— Ерунда! — Фенрир оборвал Павлика раздраженным рыком. — Ты даже не понимаешь, чем владеешь. Проклятье. Почему я не заметил тогда, что обронил ее? Все было бы совсем иначе... Черт!

   Волк бешено оскалился, а я вдруг узнала его по этому оскалу, хотя и не видела ни разу. Не в этом обличье. Это был тот самый оборотень, с которым Гринольв столкнулся сегодня в «Пьяной свинье». Сегодня? Проклятье, поистине, действительно плохие, я бы даже сказала, отвратительные дни имеют удивительную особенность не заканчиваться.

   — Это не камень, болван! — проговорил Фенрир. — Это и есть слеза богини. Все так, как в легенде. Все на самом деле так.

   Пауль удивленно приподнял брови.

   — Не знал, — проговорил он и рассеянно потрогал карман, в который опустил артефакт. — Это неожиданно, но, в общем и целом, ничего не меняет. И уж точно не то, что волки научились преобразовывать энергию, заключенную в минералах.

   — Мы называем их ложные слезы, — снова перебил старый оборотень и устало закрыл глаза. — Они не так сильны, как истинный дар богини, но тоже кое на что способны.

   — Например, помочь носителю преодолеть защиту Зачарованного леса, — произнес сыщик, а я вспомнила сына Гринольва, которого мы поймали на территории эльфов. — Или принять облик другого волка... Ведь это ты, а не Гринольв был тогда, возле Ивска, когда мы нашли мальчишку...

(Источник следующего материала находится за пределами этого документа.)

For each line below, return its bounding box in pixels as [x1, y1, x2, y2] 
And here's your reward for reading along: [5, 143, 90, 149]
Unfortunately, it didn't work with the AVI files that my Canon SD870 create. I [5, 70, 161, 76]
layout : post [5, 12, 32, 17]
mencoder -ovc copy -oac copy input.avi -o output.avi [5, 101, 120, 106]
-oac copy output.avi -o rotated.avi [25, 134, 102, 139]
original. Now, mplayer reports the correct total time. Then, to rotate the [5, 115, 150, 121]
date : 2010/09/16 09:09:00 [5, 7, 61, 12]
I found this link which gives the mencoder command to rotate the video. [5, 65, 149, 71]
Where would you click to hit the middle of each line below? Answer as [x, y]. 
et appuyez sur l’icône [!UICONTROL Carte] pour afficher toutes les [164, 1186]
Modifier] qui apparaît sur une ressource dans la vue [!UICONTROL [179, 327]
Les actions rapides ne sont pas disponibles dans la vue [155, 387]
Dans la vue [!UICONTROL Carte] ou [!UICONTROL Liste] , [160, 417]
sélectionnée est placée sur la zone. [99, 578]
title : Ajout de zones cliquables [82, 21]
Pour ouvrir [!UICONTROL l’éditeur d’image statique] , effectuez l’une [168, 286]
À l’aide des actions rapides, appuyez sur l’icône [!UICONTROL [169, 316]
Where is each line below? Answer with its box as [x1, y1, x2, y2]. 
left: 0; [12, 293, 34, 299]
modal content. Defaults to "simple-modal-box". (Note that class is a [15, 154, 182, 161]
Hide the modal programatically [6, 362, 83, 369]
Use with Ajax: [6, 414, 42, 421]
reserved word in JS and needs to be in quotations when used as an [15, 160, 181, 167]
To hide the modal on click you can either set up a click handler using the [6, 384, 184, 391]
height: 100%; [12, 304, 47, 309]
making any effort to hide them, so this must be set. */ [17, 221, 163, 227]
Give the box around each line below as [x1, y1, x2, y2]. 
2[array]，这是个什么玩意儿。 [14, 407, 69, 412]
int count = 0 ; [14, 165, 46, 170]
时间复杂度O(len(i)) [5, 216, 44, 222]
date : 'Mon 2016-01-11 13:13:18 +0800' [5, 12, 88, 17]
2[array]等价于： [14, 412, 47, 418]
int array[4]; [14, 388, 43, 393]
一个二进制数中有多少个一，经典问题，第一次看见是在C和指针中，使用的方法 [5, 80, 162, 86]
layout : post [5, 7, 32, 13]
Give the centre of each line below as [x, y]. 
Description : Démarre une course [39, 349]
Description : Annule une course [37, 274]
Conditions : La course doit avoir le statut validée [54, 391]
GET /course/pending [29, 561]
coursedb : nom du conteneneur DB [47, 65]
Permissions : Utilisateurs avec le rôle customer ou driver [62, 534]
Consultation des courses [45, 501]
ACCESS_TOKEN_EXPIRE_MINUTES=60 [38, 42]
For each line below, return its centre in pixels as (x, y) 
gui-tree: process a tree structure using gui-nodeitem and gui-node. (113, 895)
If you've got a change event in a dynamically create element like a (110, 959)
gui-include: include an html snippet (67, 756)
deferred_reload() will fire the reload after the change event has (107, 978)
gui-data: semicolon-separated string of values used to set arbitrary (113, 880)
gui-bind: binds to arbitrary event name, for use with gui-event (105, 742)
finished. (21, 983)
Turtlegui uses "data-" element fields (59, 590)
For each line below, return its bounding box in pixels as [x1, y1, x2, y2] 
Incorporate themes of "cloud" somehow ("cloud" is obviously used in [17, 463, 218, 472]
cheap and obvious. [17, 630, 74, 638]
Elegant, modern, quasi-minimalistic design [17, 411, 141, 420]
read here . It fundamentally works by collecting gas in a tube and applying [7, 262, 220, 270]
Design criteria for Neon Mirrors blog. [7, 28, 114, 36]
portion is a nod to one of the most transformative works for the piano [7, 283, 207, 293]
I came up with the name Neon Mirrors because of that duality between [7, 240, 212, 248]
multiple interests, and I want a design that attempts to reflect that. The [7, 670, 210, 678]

   И снова я удивилась, вспомнив рассказ Гаврика о волке с зеленой полосой. Действительно, домовенок тогда говорил о том, что был еще один волк, а я почему-то его словам не придала значения. Наверное, потому что совершенно точно знала, что покойный ныне глава клана Лунных Волков в тот момент находился в гостях у эльфов.

   — И снова мимо, — проворчал Фенрир, тяжело вздыхая. — Все-таки люди склонны к преувеличениям. Мне казалось, что ты умнее... Я не был возле Ивска. Без истинной слезы принять чужое обличье невозможно. Там был лишь мой фантом.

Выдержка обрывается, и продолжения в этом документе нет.